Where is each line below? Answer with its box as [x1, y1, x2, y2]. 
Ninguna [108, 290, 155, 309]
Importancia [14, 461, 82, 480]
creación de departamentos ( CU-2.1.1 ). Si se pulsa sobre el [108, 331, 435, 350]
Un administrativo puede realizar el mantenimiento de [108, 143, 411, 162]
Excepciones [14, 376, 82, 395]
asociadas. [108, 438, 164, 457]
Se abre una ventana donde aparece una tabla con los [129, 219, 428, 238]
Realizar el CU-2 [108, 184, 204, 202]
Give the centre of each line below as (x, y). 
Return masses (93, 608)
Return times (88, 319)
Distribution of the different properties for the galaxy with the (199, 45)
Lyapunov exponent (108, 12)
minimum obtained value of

------------------------

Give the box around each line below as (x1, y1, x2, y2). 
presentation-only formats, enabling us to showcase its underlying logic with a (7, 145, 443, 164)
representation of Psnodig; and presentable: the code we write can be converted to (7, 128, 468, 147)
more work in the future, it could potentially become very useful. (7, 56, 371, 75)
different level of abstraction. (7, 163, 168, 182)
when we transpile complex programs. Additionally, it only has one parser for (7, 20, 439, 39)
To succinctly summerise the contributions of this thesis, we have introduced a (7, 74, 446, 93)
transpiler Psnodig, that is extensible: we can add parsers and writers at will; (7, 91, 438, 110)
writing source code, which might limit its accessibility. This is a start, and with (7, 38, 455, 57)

------------------------

About this task
Look above for the line with "Excepciones [14, 376, 82, 395]" and the line with "minimum obtained value of". Write out those two lines and all the lines between them, exactly, and no others.

Answer below
Excepciones [14, 376, 82, 395]
asociadas. [108, 438, 164, 457]
Se abre una ventana donde aparece una tabla con los [129, 219, 428, 238]
Realizar el CU-2 [108, 184, 204, 202]
Give the centre of each line below as (x, y). 
Return masses (93, 608)
Return times (88, 319)
Distribution of the different properties for the galaxy with the (199, 45)
Lyapunov exponent (108, 12)
minimum obtained value of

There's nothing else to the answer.